Here's why: There is a limit to the suffering I can take in during one day. This is the same reason that even the stolid old BBC has time to report on what's happening in football every single day; it's the reason that NPR devotes time to stories about Bullwinkle and The Fleet Foxes in between reports on the budget "crisis." There is a simple, human limit to the amount of disaster and suffering one can take before it blends together. And when tragedy after tragedy blends together, it's easy to care about nothing.
I know this condition well. Many of my friends, colleagues, and favorite online writers are professional unhappys. Their main forms of conversation involve a constant stream of rage, upset, disappointment, and disgruntlement. Every new tragedy is expected; every new scandal is only a reminder of the last; every new massacre was predictable, preventable, and utterly unsurprising. They care about everything with such equal vehemence that it's almost as though they care about nothing. The impression, at least, is the same: a stream of awful that ends up making the issuing of a signing statement by President Obama an "atrocity" akin to the civil war in Darfur.
Flickr: JeanM1 | CC License
For those of us who prefer to have a range of emotional responses, sometimes even within the same day, a celebration like the Royal Wedding shouldn't be ignored. It provides a perfect pendulum swing away from all that is terrible and frightening in the news. In so doing, it allows us not only to take a glimpse at a More Perfect Life -- a life of fairy-tale ideas, of high pageantry and low-end gossip -- but also to realize that, perhaps, a world that can still manage to care about such trivial things as who a prince might marry isn't, perhaps, so hopelessly cynical that we're beyond reason.
I'll go one better than that, though, and say this: I don't even believe the Royal Wedding should be scaled back to match the times. I don't think Prince William and Kate Middleton should be getting married quietly in store-bought clothes with a box cake. To say that they should is also to say that Kenneth Brannagh should back off of making fabulous Marvel movies because that money could be better spent elsewhere; networks should show nothing but news, all the time, because dramatic and comedic television takes away from time that could be used to explain and cover major national events; books, in fact, should be only non-fiction, and only on topics of seriousness, and the editors of GOOD magazine should be allowed to decide what is serious enough to be covered.

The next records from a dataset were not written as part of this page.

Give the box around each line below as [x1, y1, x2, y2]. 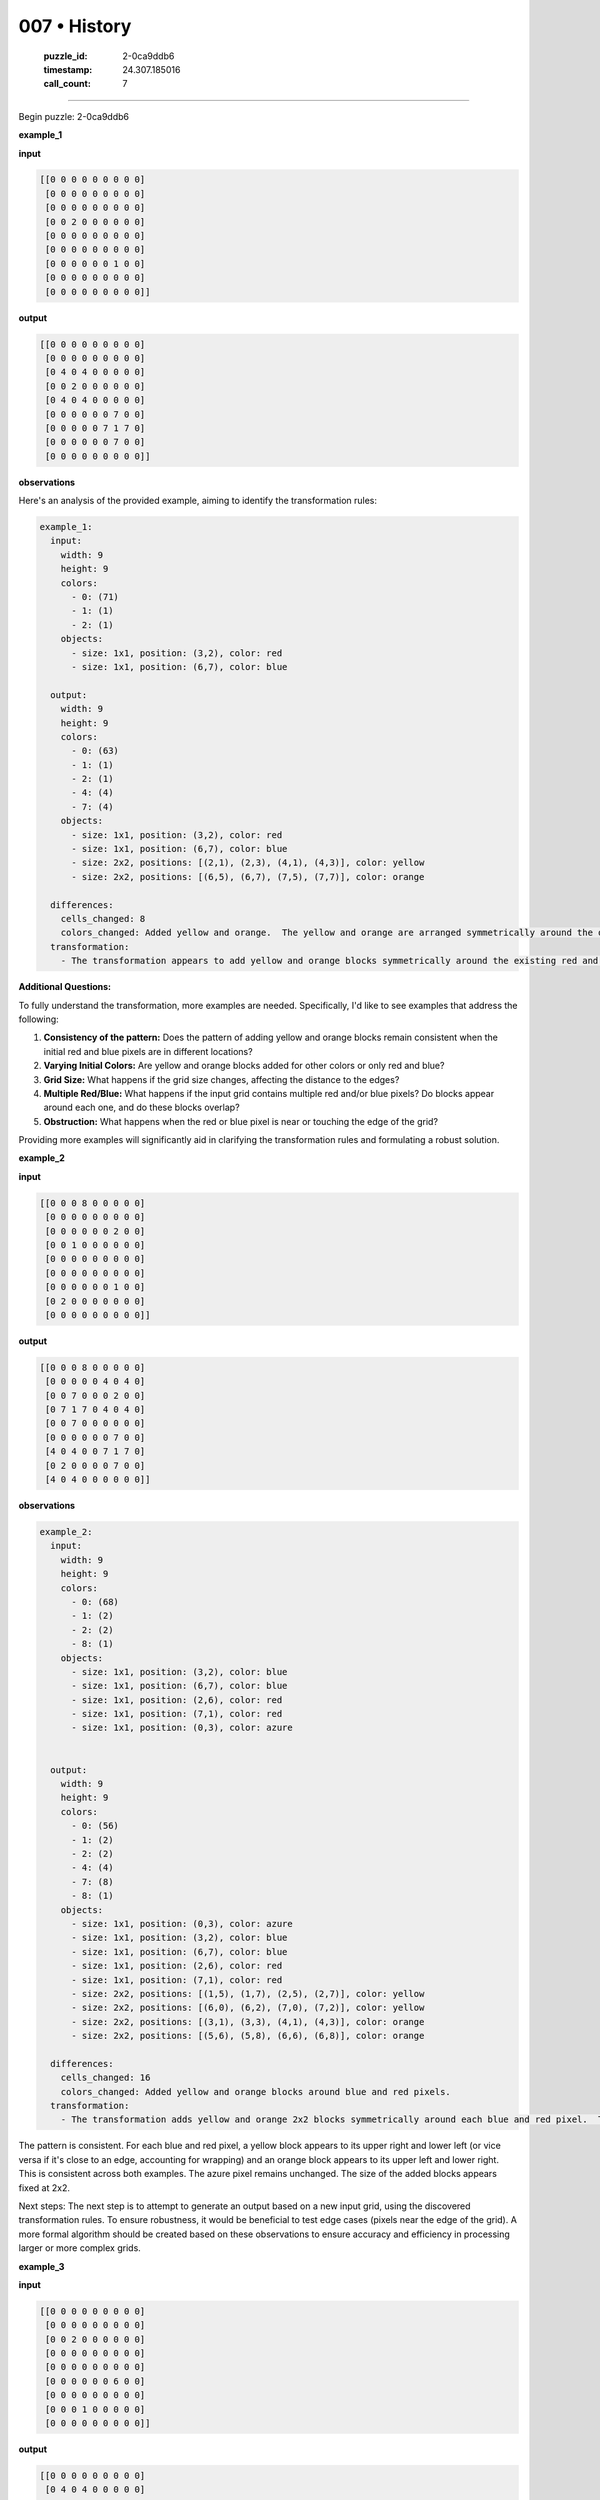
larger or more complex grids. [18, 2242, 142, 2254]
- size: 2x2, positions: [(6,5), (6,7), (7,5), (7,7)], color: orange [71, 871, 425, 882]
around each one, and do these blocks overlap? [43, 1101, 240, 1114]
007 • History [18, 15, 132, 37]
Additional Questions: [18, 981, 112, 993]
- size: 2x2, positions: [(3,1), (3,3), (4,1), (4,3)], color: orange [71, 2016, 425, 2027]
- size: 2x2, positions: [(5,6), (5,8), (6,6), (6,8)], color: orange [71, 2030, 425, 2042]
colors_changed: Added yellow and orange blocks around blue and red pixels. [60, 2086, 452, 2097]

In short, to think of the Royal Wedding as anything other than an entertaining spectacle is to think of it incorrectly. It's not a matter of national interest except that nearly half of a rather powerful nation is interested, keenly, in seeing how it goes. It's a cheering charm in the middle of a thunderstorm. It's the season finale of "LOST" for those of us who wonder about the mystery of the wedding hat. I'm tired of being told I'm unserious for sometimes liking -- sometimes needing to like -- unserious things.

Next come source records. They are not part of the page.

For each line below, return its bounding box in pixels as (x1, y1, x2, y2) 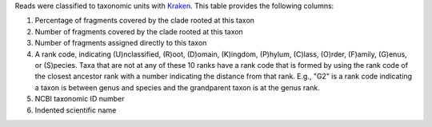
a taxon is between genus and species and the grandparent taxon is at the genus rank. (34, 82, 320, 92)
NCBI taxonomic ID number (34, 94, 125, 104)
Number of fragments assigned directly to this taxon (34, 38, 207, 48)
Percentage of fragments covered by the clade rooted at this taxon (34, 16, 255, 26)
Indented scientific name (34, 105, 117, 115)
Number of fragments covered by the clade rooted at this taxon (34, 26, 243, 36)

So haters, let it be. Let me watch in peace. If you have to sort through a few royal headlines to make it to the sad news for a day or two, well, life's tough all over.

Salon.com
Comments
Protest ugly things like unemployment, wars, pollution and arms races. Let people have a little joy, and let the rest of us enjoy it if only vicariously.
rated
In my mind, all Nobility is bad. I don't like it at all and I wont legitimize them by celebrating their rituals.
"Their main forms of conversation involve a constant stream of rage, upset, disappointment, and disgruntlement. .......They care about everything with such equal vehemence that it's almost as though they care about nothing."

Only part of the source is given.